Note: This is a Beta feature, currently disabled by default. Controllers bear responsibility for informing their own users of session recording per Art. 13/14 GDPR.
Retention: 30 days (Pro), 90 days (Business), 365 days (Enterprise).

5. Consultation & Approval

5.1 Data Protection Officer (DPO)

No DPO appointed (not required — Art. 37 thresholds not met). Privacy queries handled by: our contact form

5.2 Supervisory Authority

Polish supervisory authority: Urząd Ochrony Danych Osobowych (UODO)
Website: uodo.gov.pl

5.3 Data Subject Views

This DPIA is publicly available at humankey.io/legal/dpia per Art. 35(9).
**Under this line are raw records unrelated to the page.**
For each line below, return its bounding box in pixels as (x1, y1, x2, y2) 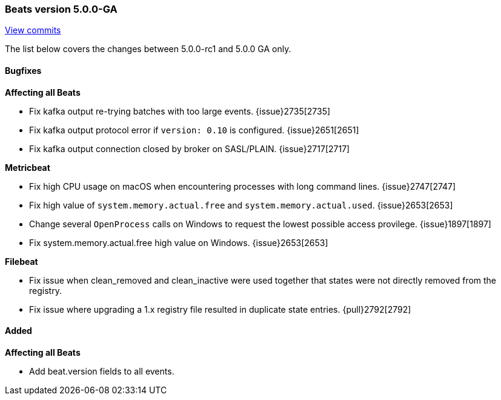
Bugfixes (5, 65, 42, 76)
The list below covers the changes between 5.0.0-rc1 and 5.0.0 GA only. (5, 44, 291, 55)
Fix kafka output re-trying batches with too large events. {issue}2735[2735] (29, 105, 331, 116)
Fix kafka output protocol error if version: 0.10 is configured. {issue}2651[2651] (29, 124, 359, 135)
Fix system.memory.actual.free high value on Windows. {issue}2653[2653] (29, 237, 328, 248)
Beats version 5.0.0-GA (5, 3, 118, 15)
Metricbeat (5, 162, 50, 173)
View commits (5, 25, 61, 36)

We invite feedback from data subjects, civil society organizations, and privacy advocates. Contact: our contact form

6. Review & Maintenance

Initial Version	1.0 (February 2026) → 1.1 (March 2026)
Review Frequency	Annual (every February) or when material changes occur
Next Review Date	February 2027
Responsible Person	Tymoteusz (Founder, Data Controller)
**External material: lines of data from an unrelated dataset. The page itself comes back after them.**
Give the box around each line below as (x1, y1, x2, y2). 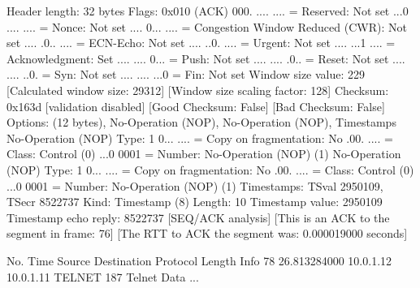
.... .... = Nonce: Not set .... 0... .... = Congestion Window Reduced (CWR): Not (6, 18, 407, 35)
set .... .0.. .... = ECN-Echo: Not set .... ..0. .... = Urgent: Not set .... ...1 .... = (6, 34, 396, 51)
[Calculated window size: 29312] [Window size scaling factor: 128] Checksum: (6, 81, 389, 98)
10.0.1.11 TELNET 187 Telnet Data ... (6, 268, 199, 285)
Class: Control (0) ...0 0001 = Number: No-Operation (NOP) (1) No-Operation (6, 145, 401, 162)
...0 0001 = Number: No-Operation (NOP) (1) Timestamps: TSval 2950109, (6, 177, 383, 194)
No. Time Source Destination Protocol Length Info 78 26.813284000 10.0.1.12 (6, 251, 392, 269)
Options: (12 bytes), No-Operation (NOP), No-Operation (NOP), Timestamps (6, 114, 396, 131)
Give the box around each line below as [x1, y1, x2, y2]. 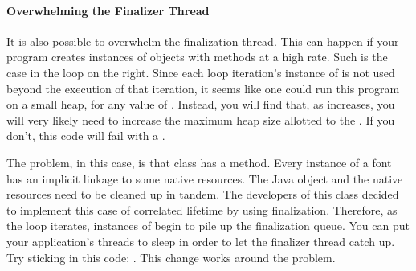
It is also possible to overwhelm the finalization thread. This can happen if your [6, 32, 399, 49]
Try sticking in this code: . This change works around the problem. [6, 248, 336, 265]
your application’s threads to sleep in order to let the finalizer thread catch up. [6, 232, 395, 249]
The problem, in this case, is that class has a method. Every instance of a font [6, 154, 392, 170]
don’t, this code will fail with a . [6, 127, 165, 144]
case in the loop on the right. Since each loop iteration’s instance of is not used [6, 64, 395, 80]
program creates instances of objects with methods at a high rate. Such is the [6, 48, 388, 65]
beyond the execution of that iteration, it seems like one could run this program [6, 80, 400, 96]
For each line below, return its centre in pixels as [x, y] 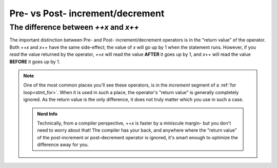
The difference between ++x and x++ [74, 27]
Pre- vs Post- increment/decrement [87, 13]
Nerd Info [47, 114]
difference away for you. [63, 145]
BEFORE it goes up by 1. [35, 61]

Triggers for Re-Assessment: New data types collected, change in legal basis, data breach, supervisory authority inquiry, technology upgrade affecting privacy, or complaints from data subjects.

7. Conclusion

✅ DPIA OUTCOME: Processing is GDPR-compliant and may proceed.

Risk to data subjects: LOW
Legitimate interest: JUSTIFIED (content protection, traffic analytics)
Safeguards: ADEQUATE (pseudonymization, encryption, data minimization, retention limits)
Rights compliance: IMPLEMENTED (access, erasure, portability, rectification)
Transparency: ACHIEVED (privacy policy, DPIA published, sub-processors disclosed)

Contact: Questions or objections regarding this DPIA? Email our contact form or write to the Polish supervisory authority (UODO).

This DPIA complies with GDPR Article 35, ICO guidelines, and WP29 Guidelines on DPIAs (wp248rev.01). Version 1.1 approved by Data Controller: Tymoteusz (March 2026).